##### EXCERPTED RECORDS

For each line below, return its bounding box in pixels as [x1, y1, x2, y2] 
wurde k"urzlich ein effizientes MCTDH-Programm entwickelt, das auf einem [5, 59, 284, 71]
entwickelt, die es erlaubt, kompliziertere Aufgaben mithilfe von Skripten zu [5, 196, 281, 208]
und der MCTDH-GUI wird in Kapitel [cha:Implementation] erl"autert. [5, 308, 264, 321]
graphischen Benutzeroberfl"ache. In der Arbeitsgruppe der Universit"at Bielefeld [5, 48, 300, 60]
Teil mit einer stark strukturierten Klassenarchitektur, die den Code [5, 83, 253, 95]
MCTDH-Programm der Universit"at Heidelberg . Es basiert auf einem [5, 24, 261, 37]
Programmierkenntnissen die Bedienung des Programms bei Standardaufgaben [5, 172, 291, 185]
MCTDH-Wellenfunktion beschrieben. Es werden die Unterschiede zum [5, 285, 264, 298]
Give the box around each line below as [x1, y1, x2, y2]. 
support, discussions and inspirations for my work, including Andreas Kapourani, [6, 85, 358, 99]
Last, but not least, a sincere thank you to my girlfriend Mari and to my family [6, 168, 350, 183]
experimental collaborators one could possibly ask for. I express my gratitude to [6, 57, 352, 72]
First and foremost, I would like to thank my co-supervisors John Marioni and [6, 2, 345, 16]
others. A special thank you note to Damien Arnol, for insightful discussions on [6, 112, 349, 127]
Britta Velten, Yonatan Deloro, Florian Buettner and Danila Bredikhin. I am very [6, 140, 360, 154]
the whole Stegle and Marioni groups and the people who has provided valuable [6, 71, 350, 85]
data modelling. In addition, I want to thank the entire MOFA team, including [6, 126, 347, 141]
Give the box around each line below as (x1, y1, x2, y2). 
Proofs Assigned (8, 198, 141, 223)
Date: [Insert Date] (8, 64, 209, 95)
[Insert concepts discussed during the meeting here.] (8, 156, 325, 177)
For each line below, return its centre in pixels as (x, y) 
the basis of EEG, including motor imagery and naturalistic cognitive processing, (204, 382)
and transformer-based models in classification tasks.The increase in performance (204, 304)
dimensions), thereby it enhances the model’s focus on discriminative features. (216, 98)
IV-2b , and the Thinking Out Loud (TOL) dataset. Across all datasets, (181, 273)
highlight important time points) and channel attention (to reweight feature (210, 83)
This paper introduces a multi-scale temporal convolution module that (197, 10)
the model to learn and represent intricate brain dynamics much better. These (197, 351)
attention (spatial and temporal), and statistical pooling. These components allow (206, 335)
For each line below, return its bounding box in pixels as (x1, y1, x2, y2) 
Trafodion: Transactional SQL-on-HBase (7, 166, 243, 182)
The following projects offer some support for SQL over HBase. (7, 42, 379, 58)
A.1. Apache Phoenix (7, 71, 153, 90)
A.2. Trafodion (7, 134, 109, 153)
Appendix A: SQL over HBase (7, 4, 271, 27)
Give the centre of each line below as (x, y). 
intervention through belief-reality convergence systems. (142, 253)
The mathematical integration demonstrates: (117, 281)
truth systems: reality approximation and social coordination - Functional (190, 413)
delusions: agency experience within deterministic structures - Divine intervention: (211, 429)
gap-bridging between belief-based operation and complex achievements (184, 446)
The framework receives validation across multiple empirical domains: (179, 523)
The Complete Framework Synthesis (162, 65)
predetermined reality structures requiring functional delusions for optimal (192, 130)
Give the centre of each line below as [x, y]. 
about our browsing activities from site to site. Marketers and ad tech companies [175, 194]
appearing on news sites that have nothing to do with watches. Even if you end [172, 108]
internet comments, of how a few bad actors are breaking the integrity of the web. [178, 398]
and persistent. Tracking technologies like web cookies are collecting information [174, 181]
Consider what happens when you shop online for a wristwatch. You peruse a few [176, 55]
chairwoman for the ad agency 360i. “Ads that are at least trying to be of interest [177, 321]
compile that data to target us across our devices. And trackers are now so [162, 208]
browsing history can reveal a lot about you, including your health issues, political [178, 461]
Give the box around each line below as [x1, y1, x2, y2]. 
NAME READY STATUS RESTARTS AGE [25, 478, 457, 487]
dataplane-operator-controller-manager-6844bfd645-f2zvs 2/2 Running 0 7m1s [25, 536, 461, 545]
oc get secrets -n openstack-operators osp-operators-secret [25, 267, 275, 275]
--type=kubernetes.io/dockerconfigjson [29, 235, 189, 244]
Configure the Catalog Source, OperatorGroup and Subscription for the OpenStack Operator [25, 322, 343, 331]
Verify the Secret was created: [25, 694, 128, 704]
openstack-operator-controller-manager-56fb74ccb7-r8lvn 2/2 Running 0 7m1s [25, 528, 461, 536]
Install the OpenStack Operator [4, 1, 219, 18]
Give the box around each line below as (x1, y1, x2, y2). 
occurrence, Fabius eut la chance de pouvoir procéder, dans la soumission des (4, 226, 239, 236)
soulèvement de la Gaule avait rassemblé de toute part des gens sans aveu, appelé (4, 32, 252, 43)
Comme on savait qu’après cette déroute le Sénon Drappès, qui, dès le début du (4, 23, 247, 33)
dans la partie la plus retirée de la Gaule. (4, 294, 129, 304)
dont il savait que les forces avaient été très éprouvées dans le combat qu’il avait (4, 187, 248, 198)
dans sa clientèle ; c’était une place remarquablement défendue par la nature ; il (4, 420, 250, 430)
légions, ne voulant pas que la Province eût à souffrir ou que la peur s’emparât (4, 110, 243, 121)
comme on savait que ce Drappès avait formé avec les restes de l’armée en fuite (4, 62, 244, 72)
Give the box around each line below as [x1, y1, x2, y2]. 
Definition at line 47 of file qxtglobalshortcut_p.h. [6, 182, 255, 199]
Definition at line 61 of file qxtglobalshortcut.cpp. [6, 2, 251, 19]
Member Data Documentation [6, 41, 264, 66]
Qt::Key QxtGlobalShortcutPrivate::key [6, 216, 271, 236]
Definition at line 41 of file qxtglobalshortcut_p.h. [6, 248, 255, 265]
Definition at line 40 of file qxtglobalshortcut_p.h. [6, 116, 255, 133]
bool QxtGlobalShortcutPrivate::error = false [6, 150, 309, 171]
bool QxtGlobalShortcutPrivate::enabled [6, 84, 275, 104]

##########
##### EXCERPTED RECORDS

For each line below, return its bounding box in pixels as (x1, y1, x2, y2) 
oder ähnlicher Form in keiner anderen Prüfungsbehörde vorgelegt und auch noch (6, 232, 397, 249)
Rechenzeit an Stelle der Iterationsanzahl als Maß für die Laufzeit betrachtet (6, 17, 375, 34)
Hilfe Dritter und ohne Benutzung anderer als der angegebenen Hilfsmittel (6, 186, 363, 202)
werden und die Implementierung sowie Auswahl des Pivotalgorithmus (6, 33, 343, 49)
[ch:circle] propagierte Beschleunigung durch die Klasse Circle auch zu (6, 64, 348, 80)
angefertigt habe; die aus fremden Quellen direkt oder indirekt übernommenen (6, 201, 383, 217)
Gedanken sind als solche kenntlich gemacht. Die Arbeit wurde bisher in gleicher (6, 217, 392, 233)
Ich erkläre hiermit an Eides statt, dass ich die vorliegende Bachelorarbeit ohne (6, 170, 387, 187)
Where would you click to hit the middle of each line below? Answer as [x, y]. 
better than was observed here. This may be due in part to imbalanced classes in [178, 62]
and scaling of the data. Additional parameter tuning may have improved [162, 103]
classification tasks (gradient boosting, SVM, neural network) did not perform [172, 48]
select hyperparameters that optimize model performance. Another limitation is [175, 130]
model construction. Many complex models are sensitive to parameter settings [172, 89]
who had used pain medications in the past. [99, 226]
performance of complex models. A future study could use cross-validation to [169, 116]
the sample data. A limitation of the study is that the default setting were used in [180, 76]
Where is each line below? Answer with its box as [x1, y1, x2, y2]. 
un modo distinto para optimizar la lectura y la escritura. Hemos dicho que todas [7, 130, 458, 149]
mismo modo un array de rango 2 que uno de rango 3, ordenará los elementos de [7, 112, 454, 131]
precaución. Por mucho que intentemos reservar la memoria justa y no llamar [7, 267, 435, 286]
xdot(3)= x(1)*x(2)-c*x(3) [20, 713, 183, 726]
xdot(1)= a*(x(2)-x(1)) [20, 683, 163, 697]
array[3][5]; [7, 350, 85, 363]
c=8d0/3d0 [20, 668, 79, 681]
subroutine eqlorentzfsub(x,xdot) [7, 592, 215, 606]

##########
##### EXCERPTED RECORDS

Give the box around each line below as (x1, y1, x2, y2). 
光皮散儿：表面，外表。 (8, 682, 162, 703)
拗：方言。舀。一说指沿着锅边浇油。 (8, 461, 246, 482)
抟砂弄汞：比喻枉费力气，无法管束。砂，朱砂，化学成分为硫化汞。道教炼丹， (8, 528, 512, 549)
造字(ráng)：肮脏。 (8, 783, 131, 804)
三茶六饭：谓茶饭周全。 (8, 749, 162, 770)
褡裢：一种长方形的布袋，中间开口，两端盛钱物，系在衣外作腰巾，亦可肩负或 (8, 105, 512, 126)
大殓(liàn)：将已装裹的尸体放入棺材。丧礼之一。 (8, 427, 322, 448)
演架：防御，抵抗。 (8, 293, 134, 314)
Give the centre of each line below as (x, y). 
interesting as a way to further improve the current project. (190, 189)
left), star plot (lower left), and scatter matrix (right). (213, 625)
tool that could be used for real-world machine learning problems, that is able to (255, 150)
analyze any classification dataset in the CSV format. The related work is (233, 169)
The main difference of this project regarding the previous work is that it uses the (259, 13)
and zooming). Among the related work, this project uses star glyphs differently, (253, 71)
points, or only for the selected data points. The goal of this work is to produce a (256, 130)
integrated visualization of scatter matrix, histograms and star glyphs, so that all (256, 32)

##########

### REQUIREMENT
Which lines of the data include the string "QxtGlobalShortcutPrivate"? Find them and copy each one.

### EXERCISE RESULT
Qt::Key QxtGlobalShortcutPrivate::key [6, 216, 271, 236]
bool QxtGlobalShortcutPrivate::error = false [6, 150, 309, 171]
bool QxtGlobalShortcutPrivate::enabled [6, 84, 275, 104]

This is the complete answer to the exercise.